======== Supplied entries ========

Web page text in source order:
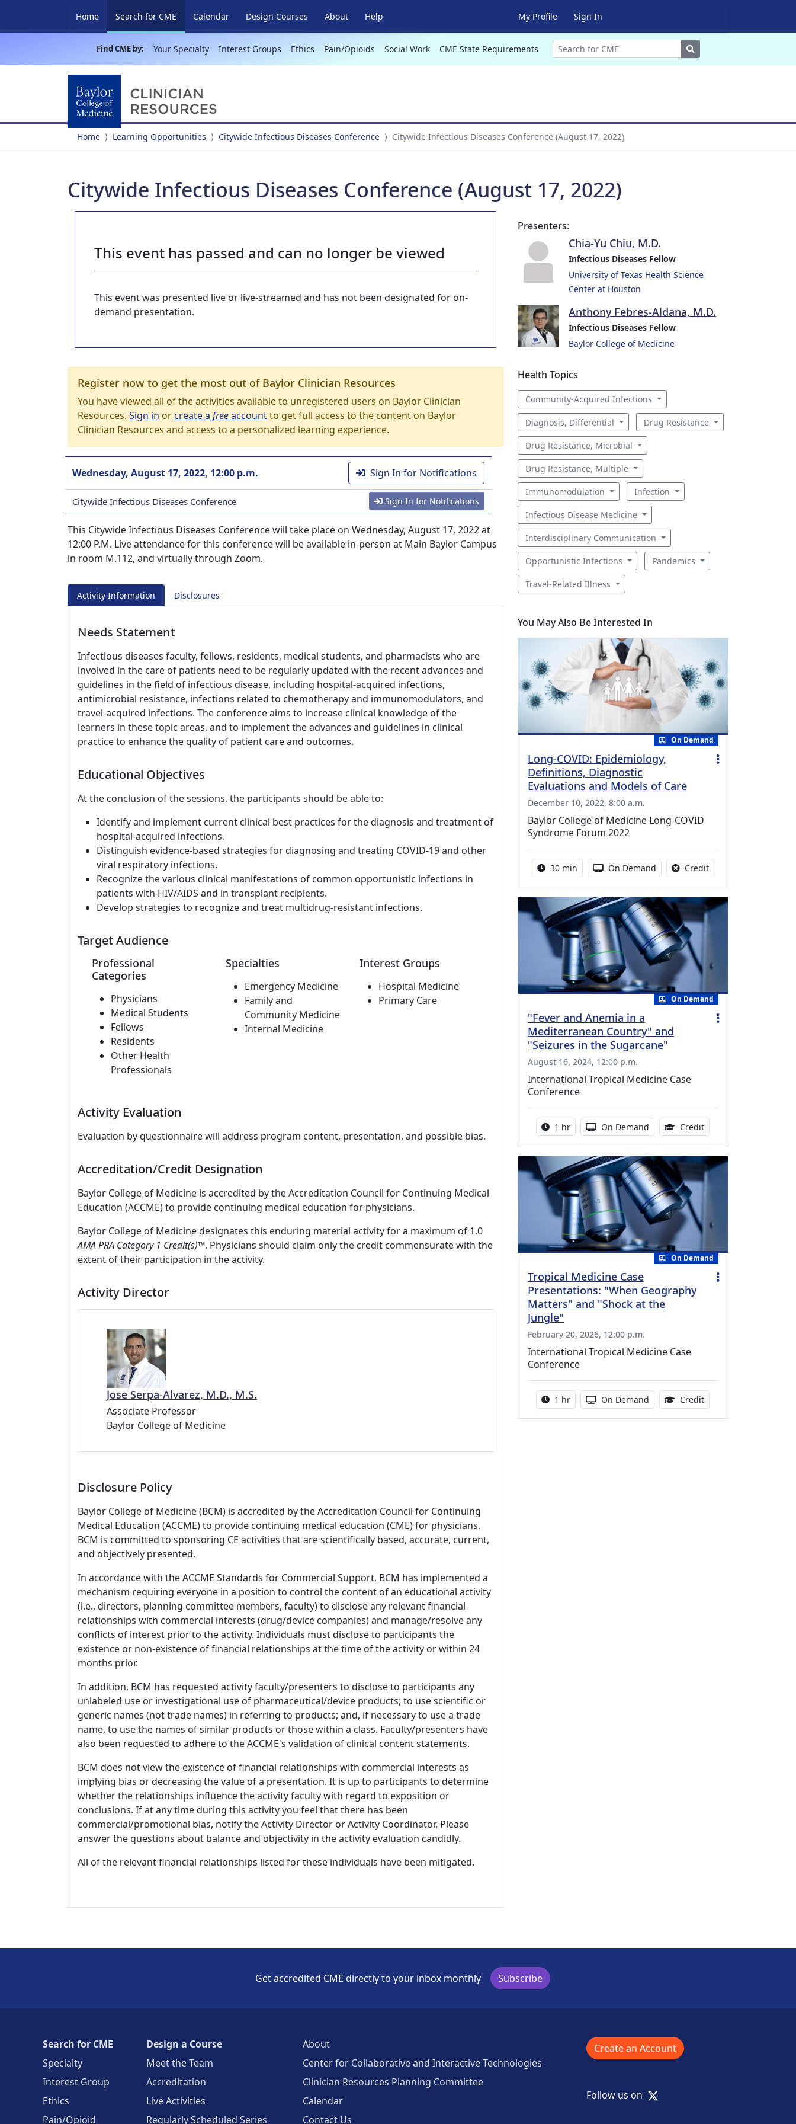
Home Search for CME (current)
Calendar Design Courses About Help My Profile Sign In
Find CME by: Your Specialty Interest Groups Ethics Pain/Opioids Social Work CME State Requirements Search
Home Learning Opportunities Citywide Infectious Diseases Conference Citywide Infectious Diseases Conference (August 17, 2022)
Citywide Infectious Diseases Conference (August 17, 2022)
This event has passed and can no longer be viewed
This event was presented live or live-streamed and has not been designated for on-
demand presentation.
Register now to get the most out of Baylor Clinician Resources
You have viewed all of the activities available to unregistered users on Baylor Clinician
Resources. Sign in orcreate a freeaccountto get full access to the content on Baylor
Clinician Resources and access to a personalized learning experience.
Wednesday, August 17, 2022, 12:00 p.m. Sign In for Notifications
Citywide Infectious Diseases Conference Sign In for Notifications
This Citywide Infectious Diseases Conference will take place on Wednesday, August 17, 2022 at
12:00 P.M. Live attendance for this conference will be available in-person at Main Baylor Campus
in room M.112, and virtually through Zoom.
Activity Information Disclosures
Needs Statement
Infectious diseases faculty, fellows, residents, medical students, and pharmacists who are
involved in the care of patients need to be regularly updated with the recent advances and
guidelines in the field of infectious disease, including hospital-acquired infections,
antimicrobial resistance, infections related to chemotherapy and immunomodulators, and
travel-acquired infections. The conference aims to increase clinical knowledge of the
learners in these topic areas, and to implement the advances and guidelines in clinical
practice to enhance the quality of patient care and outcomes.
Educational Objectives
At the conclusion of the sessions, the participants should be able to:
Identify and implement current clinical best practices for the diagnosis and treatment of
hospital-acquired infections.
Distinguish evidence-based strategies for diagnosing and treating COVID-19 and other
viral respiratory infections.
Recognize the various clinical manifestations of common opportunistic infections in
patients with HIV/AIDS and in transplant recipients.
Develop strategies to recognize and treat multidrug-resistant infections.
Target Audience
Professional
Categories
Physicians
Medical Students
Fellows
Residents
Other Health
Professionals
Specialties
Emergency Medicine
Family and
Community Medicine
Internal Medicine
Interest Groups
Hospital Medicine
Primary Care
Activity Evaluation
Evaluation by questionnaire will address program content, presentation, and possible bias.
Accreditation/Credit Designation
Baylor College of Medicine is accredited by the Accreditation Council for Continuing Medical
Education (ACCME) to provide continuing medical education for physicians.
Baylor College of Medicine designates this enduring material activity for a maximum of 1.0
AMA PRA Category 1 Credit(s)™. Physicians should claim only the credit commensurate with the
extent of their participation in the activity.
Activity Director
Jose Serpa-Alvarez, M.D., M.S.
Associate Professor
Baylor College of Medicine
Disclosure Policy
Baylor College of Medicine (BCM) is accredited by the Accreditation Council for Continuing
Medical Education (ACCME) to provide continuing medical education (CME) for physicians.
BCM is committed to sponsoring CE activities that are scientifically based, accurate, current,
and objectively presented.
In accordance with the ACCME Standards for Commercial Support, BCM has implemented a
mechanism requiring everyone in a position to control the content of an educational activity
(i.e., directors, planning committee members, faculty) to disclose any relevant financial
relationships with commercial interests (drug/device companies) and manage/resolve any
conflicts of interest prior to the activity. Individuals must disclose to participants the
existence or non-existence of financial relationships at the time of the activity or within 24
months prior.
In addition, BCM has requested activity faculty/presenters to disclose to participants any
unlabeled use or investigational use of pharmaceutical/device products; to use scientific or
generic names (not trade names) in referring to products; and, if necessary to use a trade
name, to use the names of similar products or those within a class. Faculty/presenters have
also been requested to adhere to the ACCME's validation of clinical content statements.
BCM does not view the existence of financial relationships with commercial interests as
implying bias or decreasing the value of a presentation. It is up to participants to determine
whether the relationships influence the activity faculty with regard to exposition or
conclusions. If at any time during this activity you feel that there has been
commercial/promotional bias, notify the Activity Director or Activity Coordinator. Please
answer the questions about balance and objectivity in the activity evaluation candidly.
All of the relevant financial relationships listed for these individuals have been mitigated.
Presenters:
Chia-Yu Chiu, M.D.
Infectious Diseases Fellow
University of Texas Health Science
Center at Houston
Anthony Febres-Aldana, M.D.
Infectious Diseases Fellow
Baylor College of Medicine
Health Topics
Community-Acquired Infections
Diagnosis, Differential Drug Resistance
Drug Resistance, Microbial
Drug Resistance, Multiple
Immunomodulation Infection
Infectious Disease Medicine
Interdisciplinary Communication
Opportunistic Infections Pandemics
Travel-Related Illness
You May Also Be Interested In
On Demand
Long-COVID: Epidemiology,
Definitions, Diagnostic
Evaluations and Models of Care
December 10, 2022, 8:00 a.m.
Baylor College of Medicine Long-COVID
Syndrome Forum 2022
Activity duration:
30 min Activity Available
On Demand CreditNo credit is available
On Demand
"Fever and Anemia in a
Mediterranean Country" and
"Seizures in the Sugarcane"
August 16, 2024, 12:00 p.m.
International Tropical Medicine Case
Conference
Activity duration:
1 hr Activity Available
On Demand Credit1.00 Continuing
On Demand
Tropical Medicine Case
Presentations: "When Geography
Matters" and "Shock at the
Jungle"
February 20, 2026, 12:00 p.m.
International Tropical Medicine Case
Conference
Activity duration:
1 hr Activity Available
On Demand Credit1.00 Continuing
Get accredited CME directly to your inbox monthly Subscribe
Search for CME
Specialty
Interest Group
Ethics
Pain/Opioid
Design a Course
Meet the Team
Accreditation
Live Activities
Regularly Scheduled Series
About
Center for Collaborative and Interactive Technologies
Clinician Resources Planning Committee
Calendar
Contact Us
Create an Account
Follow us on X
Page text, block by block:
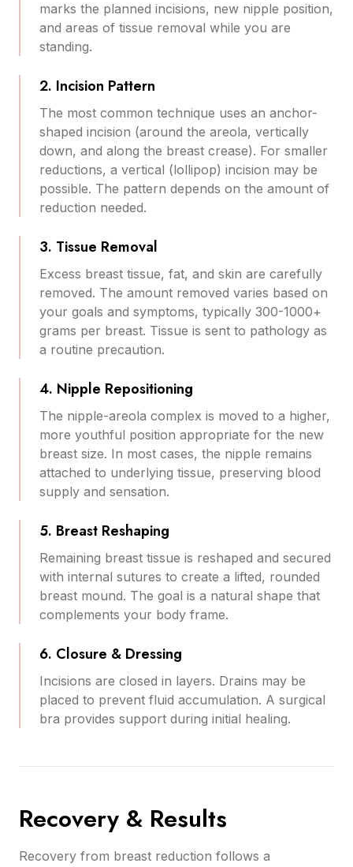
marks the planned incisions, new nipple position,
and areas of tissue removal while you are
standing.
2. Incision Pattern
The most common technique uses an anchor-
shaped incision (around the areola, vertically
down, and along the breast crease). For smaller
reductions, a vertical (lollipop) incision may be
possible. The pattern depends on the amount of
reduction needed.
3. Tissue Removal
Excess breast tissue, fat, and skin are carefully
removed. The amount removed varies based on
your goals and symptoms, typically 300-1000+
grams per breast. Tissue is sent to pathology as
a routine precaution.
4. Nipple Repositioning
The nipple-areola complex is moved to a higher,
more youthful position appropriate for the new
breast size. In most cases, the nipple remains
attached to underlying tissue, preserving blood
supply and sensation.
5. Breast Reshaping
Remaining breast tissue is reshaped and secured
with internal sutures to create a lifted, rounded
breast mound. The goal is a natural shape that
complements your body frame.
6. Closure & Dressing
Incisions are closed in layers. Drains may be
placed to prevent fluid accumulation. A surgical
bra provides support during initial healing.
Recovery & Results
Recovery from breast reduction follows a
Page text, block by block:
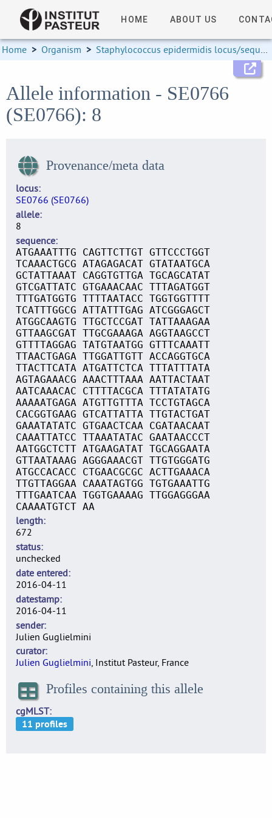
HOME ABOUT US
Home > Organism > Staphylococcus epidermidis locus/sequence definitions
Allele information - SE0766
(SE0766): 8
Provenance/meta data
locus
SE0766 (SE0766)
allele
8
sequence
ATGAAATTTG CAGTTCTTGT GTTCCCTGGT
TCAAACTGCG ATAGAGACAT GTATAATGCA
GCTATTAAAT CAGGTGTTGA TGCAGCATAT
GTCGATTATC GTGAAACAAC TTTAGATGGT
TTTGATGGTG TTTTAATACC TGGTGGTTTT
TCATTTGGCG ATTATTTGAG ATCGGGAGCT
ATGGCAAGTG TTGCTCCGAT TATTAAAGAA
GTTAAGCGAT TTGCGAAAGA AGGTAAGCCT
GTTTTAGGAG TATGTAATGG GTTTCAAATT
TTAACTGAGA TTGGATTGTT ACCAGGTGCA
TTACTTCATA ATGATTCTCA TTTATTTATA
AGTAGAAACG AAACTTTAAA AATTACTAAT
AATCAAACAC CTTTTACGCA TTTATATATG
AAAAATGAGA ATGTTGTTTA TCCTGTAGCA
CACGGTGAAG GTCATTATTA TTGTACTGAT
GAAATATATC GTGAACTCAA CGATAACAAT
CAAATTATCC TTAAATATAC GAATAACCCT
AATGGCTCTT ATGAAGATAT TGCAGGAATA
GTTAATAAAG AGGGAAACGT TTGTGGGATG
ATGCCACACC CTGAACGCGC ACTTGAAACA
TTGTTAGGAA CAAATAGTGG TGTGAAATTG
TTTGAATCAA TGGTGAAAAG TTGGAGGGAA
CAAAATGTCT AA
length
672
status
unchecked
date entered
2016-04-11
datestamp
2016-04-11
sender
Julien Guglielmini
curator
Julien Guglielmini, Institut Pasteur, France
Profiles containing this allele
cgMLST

========

- Problem description
Return only the lines running from the start of the entries above to the line that contains "Citywide Infectious Diseases Conference Sign", inclusive, and omit every picture.

- Solution to this task
Web page text in source order:
Home Search for CME (current)
Calendar Design Courses About Help My Profile Sign In
Find CME by: Your Specialty Interest Groups Ethics Pain/Opioids Social Work CME State Requirements Search
Home Learning Opportunities Citywide Infectious Diseases Conference Citywide Infectious Diseases Conference (August 17, 2022)
Citywide Infectious Diseases Conference (August 17, 2022)
This event has passed and can no longer be viewed
This event was presented live or live-streamed and has not been designated for on-
demand presentation.
Register now to get the most out of Baylor Clinician Resources
You have viewed all of the activities available to unregistered users on Baylor Clinician
Resources. Sign in orcreate a freeaccountto get full access to the content on Baylor
Clinician Resources and access to a personalized learning experience.
Wednesday, August 17, 2022, 12:00 p.m. Sign In for Notifications
Citywide Infectious Diseases Conference Sign In for Notifications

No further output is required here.